I corpi potenziali di Matteo Marchesi. Un laboratorio online per adolescenti

Intervista di Claudia Caleca

Matteo Marchesi, performer e coreografo, ha tenuto per Armunia un laboratorio online, rivolto agli adolescenti dai 12 ai 14 anni, usando il movimento come strumento per cercare il potenziale e le capacità di corpi diversi e in trasformazione, che in questa fascia d’età esplorano la propria natura individuale e collettiva. Il laboratorio di ricerca si è sviluppato all’interno di CollaborAction kids – azione del Network Anticorpi XL dedicata alla diffusione di nuove opere destinate alle giovani generazioni.
Il suo percorso di ricerca, dal 2016 ad oggi, si è focalizzato sulle pratiche performative di improvvisazione e sull’integrazione di linguaggi multidisciplinari.

Quanto vale un corpo diverso da ciò che consideriamo normale? Cosa può raccontare? Come può rendere concreto ciò che è potenziale, e quindi non tangibile? Attorno a queste domande Marchesi ha costruito il laboratorio, uno spazio di gioco fatto di pratiche corporee e cognitive, attraverso gli strumenti della danza, delle arti visive e della drammaturgia. L’obiettivo artistico, di cui i ragazzi e le ragazze sono stati co-autori, è stata la raccolta di un immaginario sul corpo potenziale, come una risorsa condivisa di senso e azione.
Abbiamo chiesto a Matteo di parlarci del suo obiettivo artistico: rendere i ragazzi e le ragazze co-autori di un immaginario sul corpo potenziale come risorsa condivisa.

Come hai strutturato il Laboratorio online?

L’ipotesi di lavorare online è qualcosa che mi stimola da quando è iniziato il periodo pandemico con l’obiettivo è quello di integrare il potenziale creativo dello strumento digitale col lavoro del corpo.
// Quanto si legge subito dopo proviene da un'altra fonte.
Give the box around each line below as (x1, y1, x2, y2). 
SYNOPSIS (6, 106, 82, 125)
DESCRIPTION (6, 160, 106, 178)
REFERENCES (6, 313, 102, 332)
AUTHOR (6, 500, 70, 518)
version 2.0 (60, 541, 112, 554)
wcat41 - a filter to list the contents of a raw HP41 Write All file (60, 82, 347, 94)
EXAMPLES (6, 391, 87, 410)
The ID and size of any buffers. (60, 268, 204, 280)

L’idea è nata attraverso le esperienze della seconda metà del 2020, che mi hanno portato a incontrare gruppi di bambini e bambine, e adolescenti in un primo laboratorio che era parte del progetto “A Casa Nostra” con Zebra (di cui sono artista associato, e il Teatro Comunale di Vicenza) e mettendomi io stesso nel ruolo dello “studente” nel progetto CAD per esplorare la creazione nello spazio digitale (nato dall’incontro tra CSC di Bassano del Grappa e Ca’Foscari). Queste esperienze mi hanno permesso di prendere maggiore confidenza non solo con le possibilità tecniche del mezzo, ma anche con la sensazione che un’empatia e un senso di relazione e di comunità sono comunque possibili anche nello spazio digitale.

Il Laboratorio è dedicato agli adolescenti: hai già lavorato con ragazzi di questa fascia d’età? In che modo pensi che le caratteristiche di ciascuno possano emergere?
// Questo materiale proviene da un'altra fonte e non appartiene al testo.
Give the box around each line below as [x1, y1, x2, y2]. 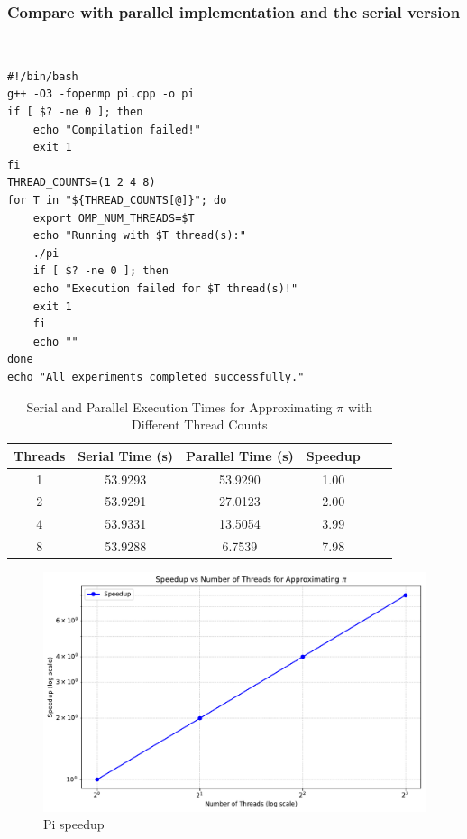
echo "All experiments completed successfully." [7, 370, 305, 383]
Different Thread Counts [132, 415, 268, 434]
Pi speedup [43, 815, 105, 834]
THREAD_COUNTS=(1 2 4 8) [7, 176, 156, 189]
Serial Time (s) [78, 446, 174, 465]
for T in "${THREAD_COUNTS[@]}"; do [7, 193, 227, 207]
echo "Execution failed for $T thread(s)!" [32, 281, 298, 295]
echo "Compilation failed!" [32, 123, 201, 136]

Le occasioni di lavorare con adolescenti si sono presentate in diverse forme nel corso degli anni ma è forse la prima volta che scelgo gli sguardi di queste età per accompagnarmi in una riflessione artistica più adulta, e non “solo” con una funzione didattica. Di fatto il laboratorio non è una lezione, ma una esplorazione condivisa e un lavoro di ricerca che alterna le proposte di movimento alla trasmissione dell’esperienza percepita e all’allenamento allo sguardo sull’immagine dei corpi, tramite supporti audiovisivi e di scrittura. Questo mi permette di accompagnare non solo la propriocezione corporea, di cui gli/le adolescenti hanno più che mai bisogno, ma tutto ciò che con essa si muove: l’emozione, il pensiero, lo sguardo e la comunicazione di uno stato di presenza. Questo vale per ogni partecipante, che generosamente si mette in gioco esponendosi, me compreso, per poter costruire un confronto tra individui di pari valore, con ruoli ed esperienze diverse a monte.
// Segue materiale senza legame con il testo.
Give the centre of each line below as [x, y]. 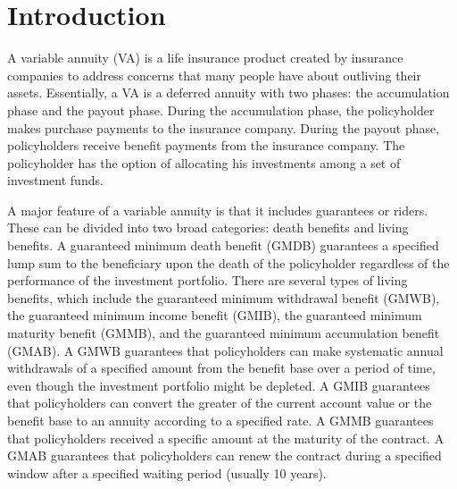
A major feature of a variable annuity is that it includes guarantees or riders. [218, 210]
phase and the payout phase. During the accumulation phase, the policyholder [221, 110]
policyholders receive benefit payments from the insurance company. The [206, 145]
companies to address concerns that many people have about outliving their [214, 75]
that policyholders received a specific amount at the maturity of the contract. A [226, 438]
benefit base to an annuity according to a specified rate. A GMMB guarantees [220, 420]
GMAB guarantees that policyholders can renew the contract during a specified [224, 455]
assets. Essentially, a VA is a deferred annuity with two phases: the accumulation [228, 93]

Mentre assistevo al tuo laboratorio ho notato che prendevi appunti, come una raccolta di suggestioni: è in vista un nuovo progetto? Ti nutri di visioni altrui al fine creativo?

Questo anno pandemico mi ha permesso di affinare alcune strategie per raccogliere e organizzare le suggestioni di chi partecipa all’esplorazione, attraverso ad esempio parole e immagini per “fissare” una costellazione di voci che attribuiscono un senso all’esperienza attraversata. Come un archivio di un brain-storming generato da corpi in movimento, corpi pensanti, senzienti e sensibili, che mi permette di affrontare il lavoro artistico non basandomi solo sulla mia percezione ma su un insieme di sguardi che ampliano il valore dell’opera che ne può nascere. E’ un approccio che mi aiuta a capire, a stratificare nel corpo qualcosa che ancora un corpo non ce l’ha, per poterlo poi a mia volta condividere. Il frutto di questi laboratori, con l’accompagnamento e la progettazione condivisa con i partner del Network AnticorpiXL aderenti all’azione Collaboraction Kids, si condenserà in una nuova creazione che seguirà le orme di BOB, la performance che ha dato il via a questo viaggio, a sua volta nata dall’incontro con i mostri che abitano i mondi di bambini e bambine tra i 7 e i 10 anni. Vorrei mantenermi fedele alle elaborazioni nate con i partecipanti dei laboratori per tornare a plasmare una creatura capace di restituire ciò che mi è stato consegnato, e il modo in cui mi tocca e mi cambia, perché mantenga limpido il suo valore non solo per lo sguardo di un adolescente, ma anche di un adulto.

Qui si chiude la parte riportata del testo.